Update: Jan.3rd, 2016.
We’re back with more healthy recipes and Great food!
We don’t even need to explain ourselves on this one. you should know the drill already. Below are some of our favorite and best recipes. So we hope you enjoy them! And of course keep an eye out because there will be more healthy recipes to come!
APPLE CIDER GLAZED PORK CHOPS
1 1/2 lbs Smithfield pork chops, All Natural Bone-in
1 tsp Garlic powder
2 tbsp Brown sugar
2 tsp Chili powder
1/2 tsp Pepper
1/2 tsp Red pepper flakes
1 1/2 tsp Salt
Oils & Vinegars
1 tbsp Olive oil
1 1/2 cup Apple cider
For the full recipe, click the link belo.
Update: Dec. 21st, 2015
Here are a few of our favorite Recipe’s.
At home, or at one our favorite eateries nearby, these are the meals that top our lists when we are sitting around deciding how we are going to treat ourselves to something special for dinner that night. The home made dishes are easy to make and require relatively little work. The results far outshine the amount of effort they take to make.
They are in no particular order, and the meals associated with restaurants nearby are not meant to be advertisements, but they are well worth trying out.
You will also notice a similarity in the dishes and recipes. They all conform to most healthy eating regimens. They are mostly “light” in fat, and “light in carbs”. They will help you win whatever nutritional battles you are waging. In this era of Type 2 diabetes, you can still eat terrific food while staying within your “diets” guidelines.
So here we go:
- First, and probably our favorite recipe for holidays and entertaining is this Bobby Flay recipe that can serve as your main meal, or a great appetizer.
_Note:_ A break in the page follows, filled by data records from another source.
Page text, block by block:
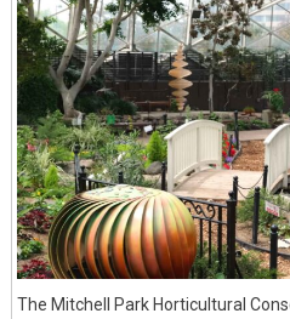
The Mitchell Park Horticultural
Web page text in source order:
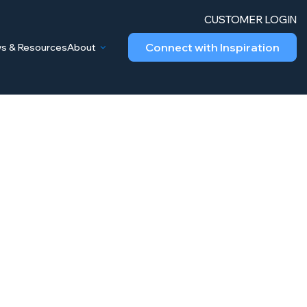
& ResourcesAbout
CUSTOMER LOGIN
Connect with Inspiration

The prep time for the creamy, spicy sauce is about a half an hour, but that’s offset by the fact that the scallops only require about 2 minutes to sear.
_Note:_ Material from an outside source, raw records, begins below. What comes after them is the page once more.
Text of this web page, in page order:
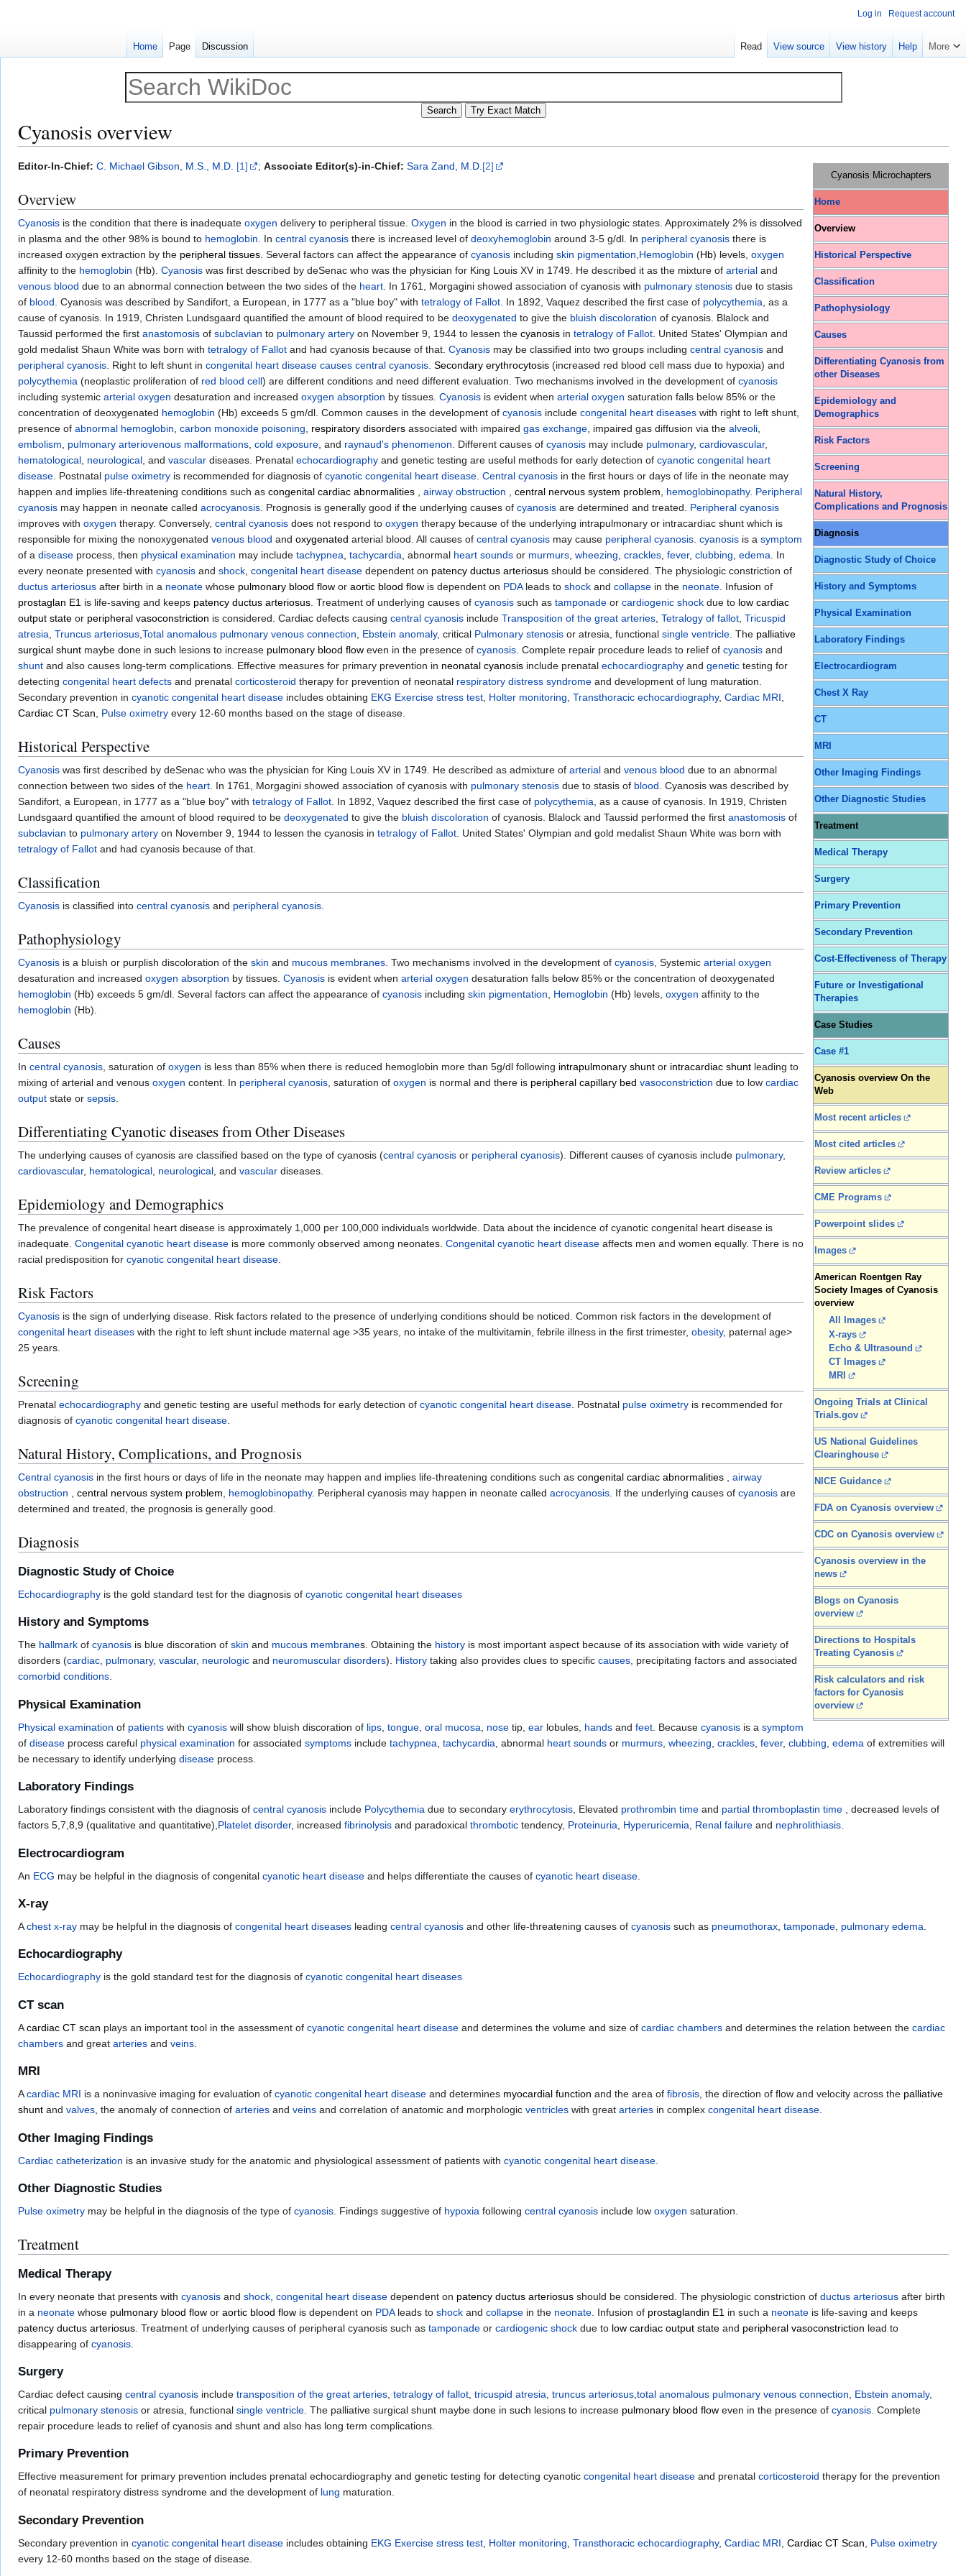
Cyanosis overview
Jump
navigation
Jump
search
Cyanosis Microchapters
Home
Overview
Historical Perspective
Classification
Pathophysiology
Causes
Differentiating Cyanosis from
other Diseases
Epidemiology and
Demographics
Risk Factors
Screening
Natural History,
Complications and Prognosis
Diagnosis
Diagnostic Study of Choice
History and Symptoms
Physical Examination
Laboratory Findings
Electrocardiogram
Chest X Ray
CT
MRI
Other Imaging Findings
Other Diagnostic Studies
Treatment
Medical Therapy
Surgery
Primary Prevention
Secondary Prevention
Cost-Effectiveness of Therapy
Future or Investigational
Therapies
Case Studies
Case #1
Cyanosis overview On the
Web
Most recent articles
Most cited articles
Review articles
CME Programs
Powerpoint slides
Images
American Roentgen Ray
Society Images of Cyanosis
overview
All Images
X-rays
Echo & Ultrasound
CT Images
MRI
Ongoing Trials at Clinical
Trials.gov
US National Guidelines
Clearinghouse
NICE Guidance
FDA on Cyanosis overview
CDC on Cyanosis overview
Cyanosis overview in the
news
Blogs on Cyanosis
overview
Directions to Hospitals
Treating Cyanosis
Risk calculators and risk
factors for Cyanosis
overview
Editor-In-Chief: C. Michael Gibson, M.S., M.D. [1] ; Associate Editor(s)-in-Chief: Sara Zand, M.D.[2]
Overview
Cyanosis is the condition that there is inadequate oxygen delivery to peripheral tissue. Oxygen in the blood is carried in two physiologic states. Approximately 2% is dissolved
in plasma and the other 98% is bound to hemoglobin. In central cyanosis there is increased level of deoxyhemoglobin around 3-5 g/dl. In peripheral cyanosis there is
increased oxygen extraction by the peripheral tissues. Several factors can affect the appearance of cyanosis including skin pigmentation,Hemoglobin (Hb) levels, oxygen
affinity to the hemoglobin (Hb). Cyanosis was first described by deSenac who was the physician for King Louis XV in 1749. He described it as the mixture of arterial and
venous blood due to an abnormal connection between the two sides of the heart. In 1761, Morgagini showed association of cyanosis with pulmonary stenosis due to stasis
of blood. Cyanosis was described by Sandifort, a European, in 1777 as a "blue boy" with tetralogy of Fallot. In 1892, Vaquez described the first case of polycythemia, as a
cause of cyanosis. In 1919, Christen Lundsgaard quantified the amount of blood required to be deoxygenated to give the bluish discoloration of cyanosis. Blalock and
Taussid performed the first anastomosis of subclavian to pulmonary artery on November 9, 1944 to lessen the cyanosis in tetralogy of Fallot. United States' Olympian and
gold medalist Shaun White was born with tetralogy of Fallot and had cyanosis because of that. Cyanosis may be classified into two groups including central cyanosis and
peripheral cyanosis. Right to left shunt in congenital heart disease causes central cyanosis. Secondary erythrocytosis (increased red blood cell mass due to hypoxia) and
polycythemia (neoplastic proliferation of red blood cell) are different conditions and need different evaluation. Two mechanisms involved in the development of cyanosis
including systemic arterial oxygen desaturation and increased oxygen absorption by tissues. Cyanosis is evident when arterial oxygen saturation falls below 85% or the
concentration of deoxygenated hemoglobin (Hb) exceeds 5 gm/dl. Common causes in the development of cyanosis include congenital heart diseases with right to left shunt,
presence of abnormal hemoglobin, carbon monoxide poisoning, respiratory disorders associated with impaired gas exchange, impaired gas diffusion via the alveoli,
embolism, pulmonary arteriovenous malformations, cold exposure, and raynaud's phenomenon. Different causes of cyanosis may include pulmonary, cardiovascular,
hematological, neurological, and vascular diseases. Prenatal echocardiography and genetic testing are useful methods for early detection of cyanotic congenital heart
disease. Postnatal pulse oximetry is recommended for diagnosis of cyanotic congenital heart disease. Central cyanosis in the first hours or days of life in the neonate may
happen and implies life-threatening conditions such as congenital cardiac abnormalities , airway obstruction , central nervous system problem, hemoglobinopathy. Peripheral
cyanosis may happen in neonate called acrocyanosis. Prognosis is generally good if the underlying causes of cyanosis are determined and treated. Peripheral cyanosis
improves with oxygen therapy. Conversely, central cyanosis does not respond to oxygen therapy because of the underlying intrapulmonary or intracardiac shunt which is
responsible for mixing the nonoxygenated venous blood and oxygenated arterial blood. All causes of central cyanosis may cause peripheral cyanosis. cyanosis is a symptom
of a disease process, then physical examination may include tachypnea, tachycardia, abnormal heart sounds or murmurs, wheezing, crackles, fever, clubbing, edema. In
every neonate presented with cyanosis and shock, congenital heart disease dependent on patency ductus arteriosus should be considered. The physiologic constriction of
ductus arteriosus after birth in a neonate whose pulmonary blood flow or aortic blood flow is dependent on PDAleads to shock and collapse in the neonate. Infusion of
prostaglan E1 is life-saving and keeps patency ductus arteriosus. Treatment of underlying causes of cyanosis such as tamponade or cardiogenic shock due to low cardiac
output state or peripheral vasoconstriction is considered. Cardiac defects causing central cyanosis include Transposition of the great arteries, Tetralogy of fallot, Tricuspid
atresia, Truncus arteriosus,Total anomalous pulmonary venous connection, Ebstein anomaly, critical Pulmonary stenosis or atresia, functional single ventricle. The palliative
surgical shunt maybe done in such lesions to increase pulmonary blood flow even in the presence of cyanosis. Complete repair procedure leads to relief of cyanosis and
shunt and also causes long-term complications. Effective measures for primary prevention in neonatal cyanosis include prenatal echocardiography and genetic testing for
detecting congenital heart defects and prenatal corticosteroid therapy for prevention of neonatal respiratory distress syndrome and development of lung maturation.
Secondary prevention in cyanotic congenital heart disease includes obtaining EKG Exercise stress test, Holter monitoring, Transthoracic echocardiography, Cardiac MRI,
Cardiac CT Scan, Pulse oximetry every 12-60 months based on the stage of disease.
Historical Perspective
Cyanosis was first described by deSenac who was the physician for King Louis XV in 1749. He described as admixture of arterial and venous blood due to an abnormal
connection between two sides of the heart. In 1761, Morgagini showed association of cyanosis with pulmonary stenosis due to stasis of blood. Cyanosis was described by
Sandifort, a European, in 1777 as a "blue boy" with tetralogy of Fallot. In 1892, Vaquez described the first case of polycythemia, as a cause of cyanosis. In 1919, Christen
Lundsgaard quantified the amount of blood required to be deoxygenated to give the bluish discoloration of cyanosis. Blalock and Taussid performed the first anastomosis of
subclavian to pulmonary artery on November 9, 1944 to lessen the cyanosis in tetralogy of Fallot. United States' Olympian and gold medalist Shaun White was born with
tetralogy of Fallot and had cyanosis because of that.
Classification
Cyanosis is classified into central cyanosis and peripheral cyanosis.
Pathophysiology
Cyanosis is a bluish or purplish discoloration of the skin and mucous membranes. Two mechanisms involved in the development of cyanosis, Systemic arterial oxygen
desaturation and increased oxygen absorption by tissues. Cyanosis is evident when arterial oxygen desaturation falls below 85% or the concentration of deoxygenated
hemoglobin (Hb) exceeds 5 gm/dl. Several factors can affect the appearance of cyanosis including skin pigmentation, Hemoglobin (Hb) levels, oxygen affinity to the
hemoglobin (Hb).
Causes
In central cyanosis, saturation of oxygen is less than 85% when there is reduced hemoglobin more than 5g/dl following intrapulmonary shunt or intracardiac shunt leading to
mixing of arterial and venous oxygen content. In peripheral cyanosis, saturation of oxygen is normal and there is peripheral capillary bed vasoconstriction due to low cardiac
output state or sepsis.
Differentiating Cyanotic diseasesfrom Other Diseases
The underlying causes of cyanosis are classified based on the type of cyanosis (central cyanosis or peripheral cyanosis). Different causes of cyanosis include pulmonary,
cardiovascular, hematological, neurological, and vascular diseases.
Epidemiology and Demographics
The prevalence of congenital heart disease is approximately 1,000 per 100,000 individuals worldwide. Data about the incidence of cyanotic congenital heart disease is
inadequate. Congenital cyanotic heart disease is more commonly observed among neonates. Congenital cyanotic heart disease affects men and women equally. There is no
racial predisposition for cyanotic congenital heart disease.
Risk Factors
Cyanosis is the sign of underlying disease. Risk factors related to the presence of underlying conditions should be noticed. Common risk factors in the development of
congenital heart diseases with the right to left shunt include maternal age >35 years, no intake of the multivitamin, febrile illness in the first trimester, obesity, paternal age>
25 years.
Screening
Prenatal echocardiography and genetic testing are useful methods for early detection of cyanotic congenital heart disease. Postnatal pulse oximetry is recommended for
diagnosis of cyanotic congenital heart disease.
Natural History, Complications, and Prognosis
Central cyanosis in the first hours or days of life in the neonate may happen and implies life-threatening conditions such as congenital cardiac abnormalities , airway
obstruction , central nervous system problem, hemoglobinopathy. Peripheral cyanosis may happen in neonate called acrocyanosis. If the underlying causes of cyanosis are
determined and treated, the prognosis is generally good.
Diagnosis
Diagnostic Study of Choice
Echocardiography is the gold standard test for the diagnosis of cyanotic congenital heart diseases
History and Symptoms
The hallmark of cyanosis is blue discoration of skin and mucous membranes. Obtaining the history is most important aspect because of its association with wide variety of
disorders (cardiac, pulmonary, vascular, neurologic and neuromuscular disorders). History taking also provides clues to specific causes, precipitating factors and associated
comorbid conditions.
Physical Examination
Physical examination of patients with cyanosis will show bluish discoration of lips tongue oral mucosa nose tip, ear lobules, hands and feet . Because cyanosis is a symptom
of disease process careful physical examination for associated symptoms include tachypnea tachycardia , abnormal heart sounds or murmurs wheezing crackles fever, clubbing edema of extremities will
be necessary to identify underlying disease process.
Laboratory Findings
Laboratory findings consistent with the diagnosis of central cyanosis include Polycythemia due to secondary erythrocytosis, Elevated prothrombin time and partial thromboplastin time , decreased levels of
factors 5,7,8,9 (qualitative and quantitative),Platelet disorder, increased fibrinolysis and paradoxical thrombotic tendency, Proteinuria, Hyperuricemia, Renal failure and nephrolithiasis.
Electrocardiogram
An ECG may be helpful in the diagnosis of congenital cyanotic heart disease and helps differentiate the causes of cyanotic heart disease
X-ray
Achest x-ray may be helpful in the diagnosis of congenital heart diseases leading central cyanosis and other life-threatening causes of cyanosis such as pneumothorax tamponade pulmonary edema
Echocardiography
Echocardiography is the gold standard test for the diagnosis of cyanotic congenital heart diseases
CT scan
Acardiac CT scan plays an important tool in the assessment of cyanotic congenital heart disease and determines the volume and size of cardiac chambers and determines the relation between the cardiac
chambers and great arteries and veins
MRI
Acardiac MRI is a noninvasive imaging for evaluation of cyanotic congenital heart disease and determines myocardial function and the area of fibrosis, the direction of flow and velocity across the palliative
shunt and valves, the anomaly of connection of arteries and veins and correlation of anatomic and morphologic ventricles with great arteries in complex congenital heart disease.
Other Imaging Findings
Cardiac catheterization is an invasive study for the anatomic and physiological assessment of patients with cyanotic congenital heart disease
Other Diagnostic Studies
Pulse oximetry may be helpful in the diagnosis of the type of cyanosis . Findings suggestive of hypoxia following central cyanosis include low oxygen saturation.
Treatment
Medical Therapy
In every neonate that presents with cyanosis and shock congenital heart disease dependent on patency ductus arteriosus should be considered. The physiologic constriction of ductus arteriosus after birth
in a neonate whose pulmonary blood flow or aortic blood flow is dependent on PDAleads to shock and collapse in the neonate . Infusion of prostaglandin E1 in such a neonate is life-saving and keeps
patency ductus arteriosus . Treatment of underlying causes of peripheral cyanosis such as tamponade or cardiogenic shock due to low cardiac output state and peripheral vasoconstriction lead to
disappearing of cyanosis
Surgery
Cardiac defect causing central cyanosis include transposition of the great arteries tetralogy of fallot tricuspid atresia truncus arteriosus total anomalous pulmonary venous connection Ebstein anomaly,
critical pulmonary stenosis or atresia, functional single ventricle . The palliative surgical shunt maybe done in such lesions to increase pulmonary blood flow even in the presence of cyanosis . Complete
repair procedure leads to relief of cyanosis and shunt and also has long term complications.
Primary Prevention
Effective measurement for primary prevention includes prenatal echocardiography and genetic testing for detecting cyanotic congenital heart disease and prenatal corticosteroid therapy for the prevention
of neonatal respiratory distress syndrome and the development of lung maturation.
Secondary Prevention
Secondary prevention in cyanotic congenital heart disease includes obtaining EKG Exercise stress test Holter monitoring Transthoracic echocardiography, Cardiac MRI Cardiac CT Scan
Pulse oximetry
every 12-60 months based on the stage of disease.
Log in Request account
Home Page Discussion Read View source View history Help More

Here is the link to the full recipe.
- Our next Fave requires a trip to your nearest Delmonico’s Steak House so we didn’t provide the recipe here.
They make a version of East Utica Greens which is consistently awesome. These are greens sautéed with cherry peppers, Pancetta, and parmesan cheese. Except for the little bit of fat in the pancetta, this a super healthy dish. Add your favorite protein, ( a small strip steak or filet isn’t going to kill you), and you have a great, and simple meal.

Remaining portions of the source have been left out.